For investors wishing to gain a pre-IPO allocation of shares at the IPO price, they would "indicate interest" with their broker in advance of the IPO. Indicating an interest is not a guarantee that the investor will receive an allocation of pre-IPO shares.
Investors have many choices for placing orders to purchase stocks, including market orders, limit orders and stop orders.
Market order: This is the most common type of order made by retail traders. A market order executes a trade immediately at the best available transaction price.
Limit order: When an investor places a buy limit order, they specify a maximum price to be paid for the shares.
Stop order: A buy-stop order is an order to buy at a specified price, known as the stop price, which will be higher than the current market price. In the case of buy-stop, the stop price will be lower than the current market price.
After investors have funded their account with cash, they may decide an investment size and order type, then submit the trade to place an order.

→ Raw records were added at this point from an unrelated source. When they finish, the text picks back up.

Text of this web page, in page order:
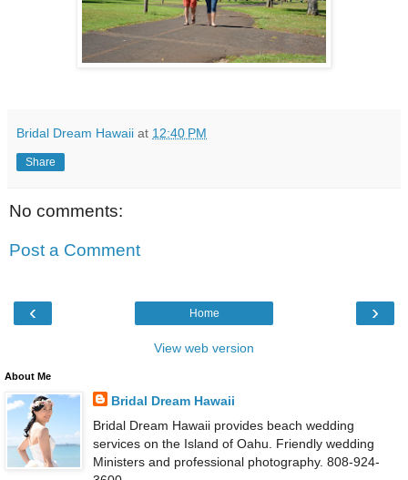
Bridal Dream Hawaii at 12:40 PM
Share
No comments:
Post a Comment
‹ ›
Home
View web version
About Me
Bridal Dream Hawaii
Bridal Dream Hawaii provides beach wedding
services on the Island of Oahu. Friendly wedding
Ministers and professional photography. 808-924-
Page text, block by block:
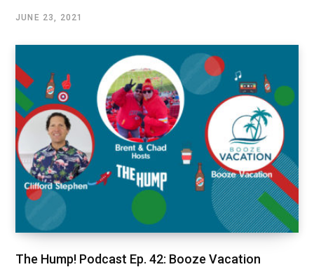
JUNE 23, 2021
The Hump! Podcast Ep. 42: Booze Vacation
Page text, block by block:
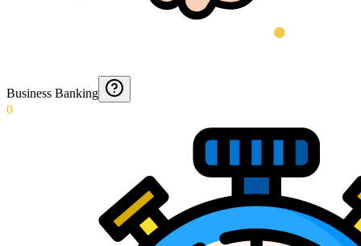
Business Banking
0
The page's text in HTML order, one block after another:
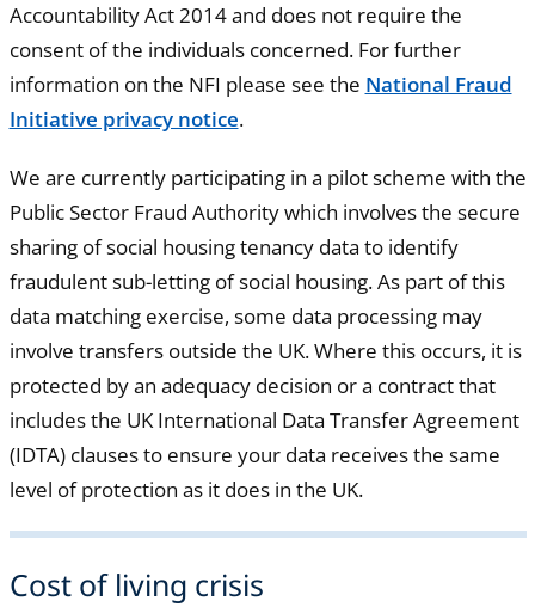
Accountability Act 2014 and does not require the
consent of the individuals concerned. For further
information on the NFI please see the National Fraud
Initiative privacy notice.
We are currently participating in a pilot scheme with the
Public Sector Fraud Authority which involves the secure
sharing of social housing tenancy data to identify
fraudulent sub-letting of social housing. As part of this
data matching exercise, some data processing may
involve transfers outside the UK. Where this occurs, it is
protected by an adequacy decision or a contract that
includes the UK International Data Transfer Agreement
(IDTA) clauses to ensure your data receives the same
level of protection as it does in the UK.
Cost of living crisis
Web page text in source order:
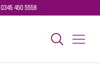
0345 450 5558
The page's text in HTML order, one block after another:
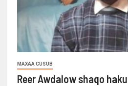
MAXAA CUSUB
Reer Awdalow shaqo
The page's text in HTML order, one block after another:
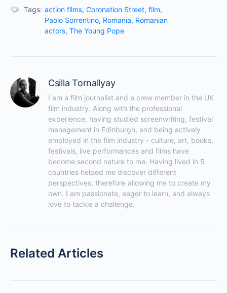
Tags: action films, Coronation Street, film,
Paolo Sorrentino, Romania, Romanian
actors, The Young Pope
Csilla Tornallyay
I am a film journalist and a crew member in the UK
film industry. Along with the professional
experience, having studied screenwriting, festival
management in Edinburgh, and being actively
employed in the film industry - culture, art, books,
festivals, live performances and films have
become second nature to me. Having lived in 5
countries helped me discover different
perspectives, therefore allowing me to create my
own. I am passionate, eager to learn, and always
love to tackle a challenge.
Related Articles
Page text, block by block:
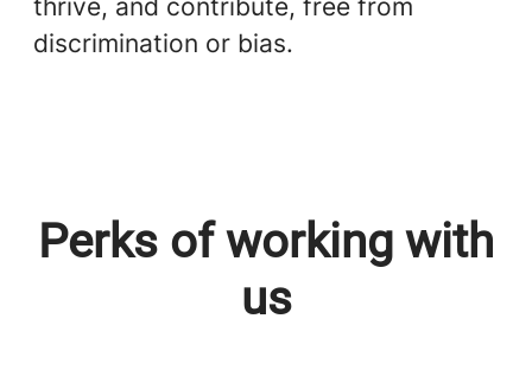
thrive, and contribute, free from
discrimination or bias.
Perks of working with
us
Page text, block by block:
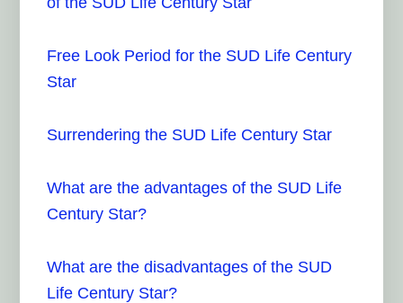
Free Look Period for the SUD Life Century
Star
Surrendering the SUD Life Century Star
What are the advantages of the SUD Life
Century Star?
What are the disadvantages of the SUD
Life Century Star?
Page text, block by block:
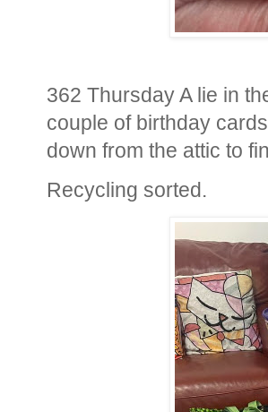
362 Thursday A lie in
couple of birthday
down from the attic to
Recycling sorted.
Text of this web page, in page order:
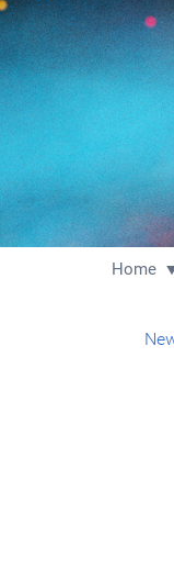
Home
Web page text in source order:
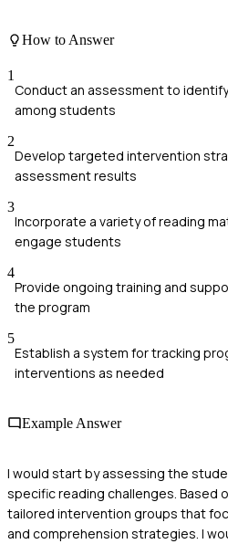
How to Answer
1
Conduct an assessment to
among students
2
Develop targeted intervention
assessment results
3
Incorporate a variety of reading
engage students
4
Provide ongoing training and
the program
5
Establish a system for tracking
interventions as needed
Example Answer
I would start by assessing the
specific reading challenges. Based
tailored intervention groups that
and comprehension strategies. I
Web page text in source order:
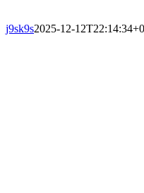
j9sk9s2025-12-
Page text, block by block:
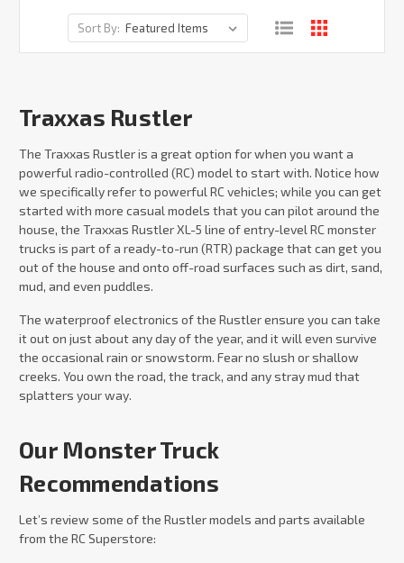
Sort By:
Traxxas Rustler
The Traxxas Rustler is a great option for when you want a
powerful radio-controlled (RC) model to start with. Notice how
we specifically refer to powerful RC vehicles; while you can get
started with more casual models that you can pilot around the
house, the Traxxas Rustler XL-5 line of entry-level RC monster
trucks is part of a ready-to-run (RTR) package that can get you
out of the house and onto off-road surfaces such as dirt, sand,
mud, and even puddles.
The waterproof electronics of the Rustler ensure you can take
it out on just about any day of the year, and it will even survive
the occasional rain or snowstorm. Fear no slush or shallow
creeks. You own the road, the track, and any stray mud that
splatters your way.
Our Monster Truck
Recommendations
Let’s review some of the Rustler models and parts available
from the RC Superstore:

If the trade is a market order, it will be filled immediately at the best available market price.
However, if investors submit a limit order or stop order, the investor may have to wait until the stock reaches their target price or stop-loss price for the trade to be completed.
YGF is seeking U.S. public capital market investment to increase its production capacity and for its other corporate expansion initiatives.
The market opportunity for selling oat products is large but expected to grow at a slow to moderate rate of growth in the coming years.
Like other Chinese firms seeking to tap U.S. markets, the firm operates within a VIE structure or Variable Interest Entity. U.S. investors would only have an interest in an offshore firm with contractual rights to the firm's operational results but would not own the underlying assets.
This is a legal gray area that brings the risk of management changing the terms of the contractual agreement or the Chinese government altering the legality of such arrangements. Prospective investors in the IPO would need to factor in this important structural uncertainty.
Additionally, the Chinese government crackdown on IPO company candidates combined with added reporting requirements from the U.S. side has put a serious damper on Chinese IPOs and their post-IPO performance.
EF Hutton is the sole underwriter and IPOs led by the firm over the last 12-month period have generated an average return of negative (62.1%) since their IPO. This is a bottom-tier performance for all major underwriters during the period.
A significant risk to the company's outlook is the uncertain future status of Chinese company stocks in relation to the U.S. HFCA act, which requires delisting if the firm's auditors do not make their working papers available for audit for three years by the PCAOB.
Also, the firm faces the uncertainty of additional COVID-19 variants spreading within China, likely resulting in lockdown responses by authorities as part of their zero-COVID policies.
As for valuation, compared to a basket of U.S. publicly held Food Processing companies compiled by noted valuation expert Dr. Aswath Damodaran in January 2022 with an EV/Sales multiple of 2.23x, YGF's proposed valuation is more than double, at 5.01x.
Also, compared to international oat product brand Oatly, YGF's proposed valuation is more than double.
While the firm is growing and profitable, it is using cash, operates in a highly uncertain regulatory environment and the IPO appears excessively priced.
I'm on Hold for YanGuFang's IPO, although it may attract day traders seeking market volatility.